Scan the records below, and wherever a line has the word "blowup", pull it out.

**Items from a data source**
===

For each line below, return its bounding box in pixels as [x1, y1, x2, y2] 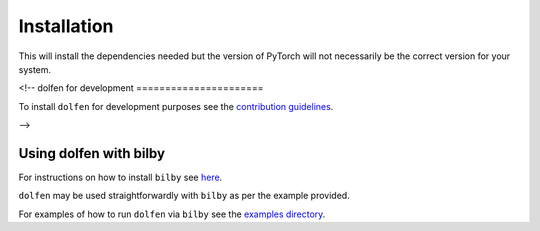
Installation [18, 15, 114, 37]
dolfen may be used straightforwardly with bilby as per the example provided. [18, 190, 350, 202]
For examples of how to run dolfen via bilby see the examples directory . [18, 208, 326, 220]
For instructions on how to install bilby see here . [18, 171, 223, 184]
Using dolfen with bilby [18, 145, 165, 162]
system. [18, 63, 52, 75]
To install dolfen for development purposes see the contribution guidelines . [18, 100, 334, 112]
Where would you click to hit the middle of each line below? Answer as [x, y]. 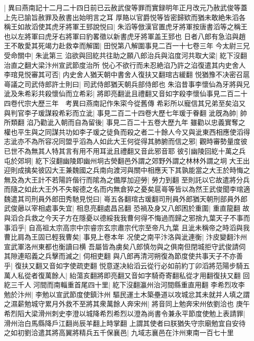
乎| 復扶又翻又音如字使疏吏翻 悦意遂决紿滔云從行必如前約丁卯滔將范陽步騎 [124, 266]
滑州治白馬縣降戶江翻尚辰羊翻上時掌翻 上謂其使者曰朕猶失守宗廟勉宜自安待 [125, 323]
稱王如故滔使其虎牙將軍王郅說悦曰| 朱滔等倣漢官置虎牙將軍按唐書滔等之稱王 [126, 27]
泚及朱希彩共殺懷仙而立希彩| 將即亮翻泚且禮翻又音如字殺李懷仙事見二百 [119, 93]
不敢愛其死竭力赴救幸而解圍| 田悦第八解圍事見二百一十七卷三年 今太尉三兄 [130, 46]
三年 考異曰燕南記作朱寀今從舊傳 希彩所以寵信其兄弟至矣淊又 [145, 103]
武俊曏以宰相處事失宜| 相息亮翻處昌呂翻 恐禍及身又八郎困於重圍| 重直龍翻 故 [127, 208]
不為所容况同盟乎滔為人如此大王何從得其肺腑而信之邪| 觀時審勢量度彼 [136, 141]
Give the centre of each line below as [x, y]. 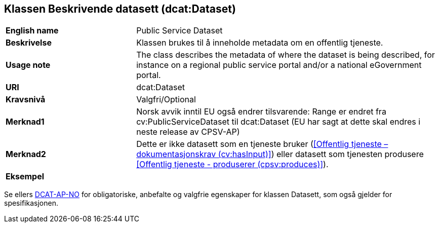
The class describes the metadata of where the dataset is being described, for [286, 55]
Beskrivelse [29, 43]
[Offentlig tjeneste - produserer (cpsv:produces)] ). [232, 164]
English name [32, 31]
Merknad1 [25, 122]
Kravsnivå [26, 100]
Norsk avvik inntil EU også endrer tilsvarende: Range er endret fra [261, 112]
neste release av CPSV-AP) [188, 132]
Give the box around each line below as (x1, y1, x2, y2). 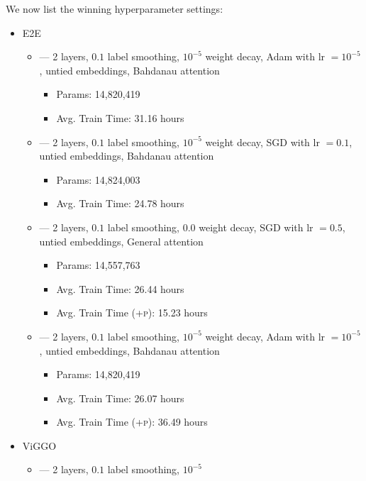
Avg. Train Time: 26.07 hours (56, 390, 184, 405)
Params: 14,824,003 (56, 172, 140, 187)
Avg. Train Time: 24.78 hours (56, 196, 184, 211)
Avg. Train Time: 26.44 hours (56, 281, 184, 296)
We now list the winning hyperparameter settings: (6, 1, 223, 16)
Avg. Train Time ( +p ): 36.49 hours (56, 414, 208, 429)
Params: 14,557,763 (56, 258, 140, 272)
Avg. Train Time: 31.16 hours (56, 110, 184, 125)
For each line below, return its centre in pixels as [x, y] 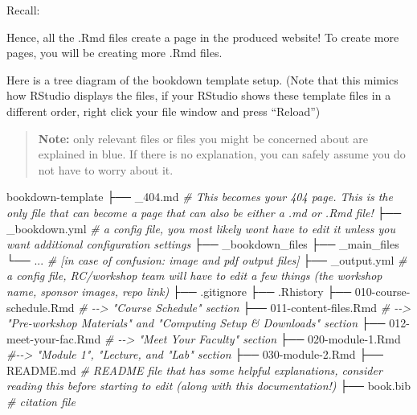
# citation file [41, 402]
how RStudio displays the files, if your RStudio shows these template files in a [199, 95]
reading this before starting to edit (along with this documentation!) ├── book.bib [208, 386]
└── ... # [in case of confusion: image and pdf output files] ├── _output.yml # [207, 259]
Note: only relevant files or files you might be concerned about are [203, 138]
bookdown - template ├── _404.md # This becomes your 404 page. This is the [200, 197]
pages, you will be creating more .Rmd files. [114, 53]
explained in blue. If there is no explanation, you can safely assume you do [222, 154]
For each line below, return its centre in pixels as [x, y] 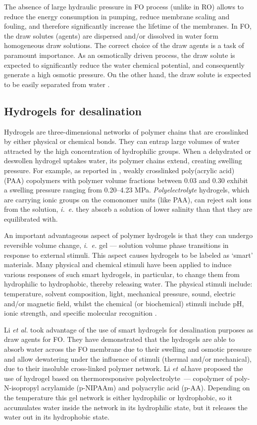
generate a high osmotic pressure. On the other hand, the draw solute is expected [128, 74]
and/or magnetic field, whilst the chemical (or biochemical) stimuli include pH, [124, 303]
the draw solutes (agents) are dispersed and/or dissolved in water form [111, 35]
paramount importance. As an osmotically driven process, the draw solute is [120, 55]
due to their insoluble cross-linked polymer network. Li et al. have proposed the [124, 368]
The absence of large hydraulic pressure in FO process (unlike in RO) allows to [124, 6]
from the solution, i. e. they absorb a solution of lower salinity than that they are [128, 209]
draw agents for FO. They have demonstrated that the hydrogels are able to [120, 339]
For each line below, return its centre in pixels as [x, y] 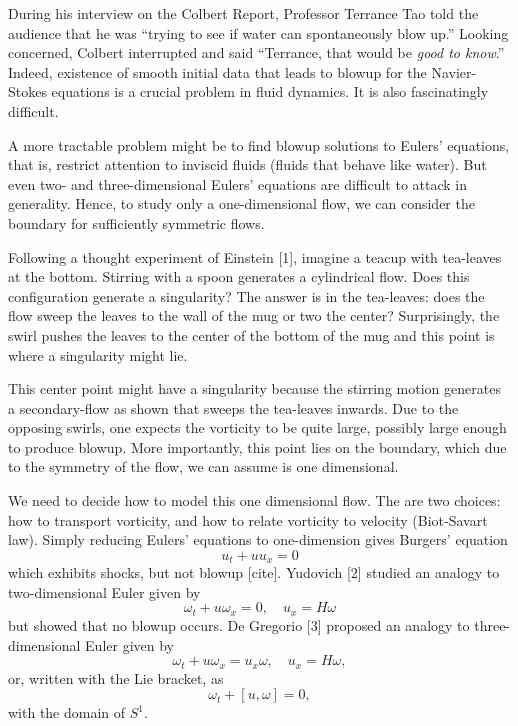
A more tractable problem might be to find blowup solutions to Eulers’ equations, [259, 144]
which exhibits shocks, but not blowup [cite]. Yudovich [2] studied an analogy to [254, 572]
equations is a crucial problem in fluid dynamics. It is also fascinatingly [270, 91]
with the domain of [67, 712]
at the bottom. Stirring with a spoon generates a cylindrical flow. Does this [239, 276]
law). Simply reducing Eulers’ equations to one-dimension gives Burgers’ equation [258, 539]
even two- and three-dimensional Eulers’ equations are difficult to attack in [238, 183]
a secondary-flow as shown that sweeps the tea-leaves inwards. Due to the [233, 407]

===

**OUTPUT BELOW**
A more tractable problem might be to find blowup solutions to Eulers’ equations, [259, 144]
which exhibits shocks, but not blowup [cite]. Yudovich [2] studied an analogy to [254, 572]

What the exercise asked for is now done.